Search in Rotated Sorted Array

Suppose a sorted array is rotated at some pivot unknown to you beforehand.

(i.e., 0 1 2 4 5 6 7 might become 4 5 6 7 0 1 2).

You are given a target value to search.
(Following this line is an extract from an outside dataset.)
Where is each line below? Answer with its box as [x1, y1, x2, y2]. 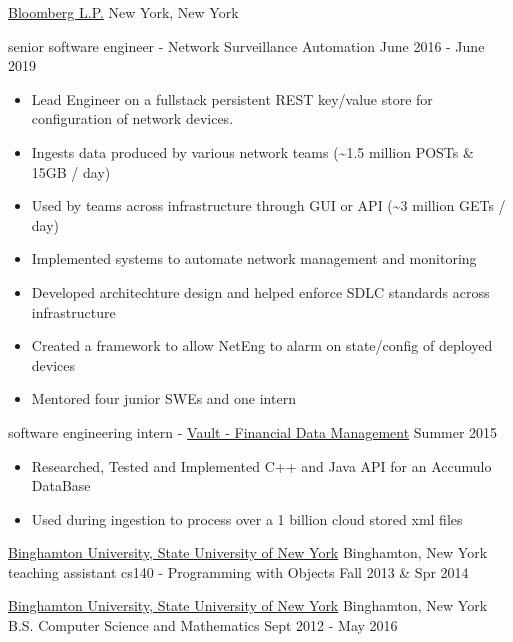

If found in the array return its index, otherwise return -1.

You may assume no duplicate exists in the array.

Solution

既然是有序,自然想到二分搜索, 和Find Minimum in Rotated Sorted Array类似:

初始化s = 0, t = n - 1:

  • a[s] < a[t], 比如1 2 3 4 5,则整个列表有序,直接二分搜索即可.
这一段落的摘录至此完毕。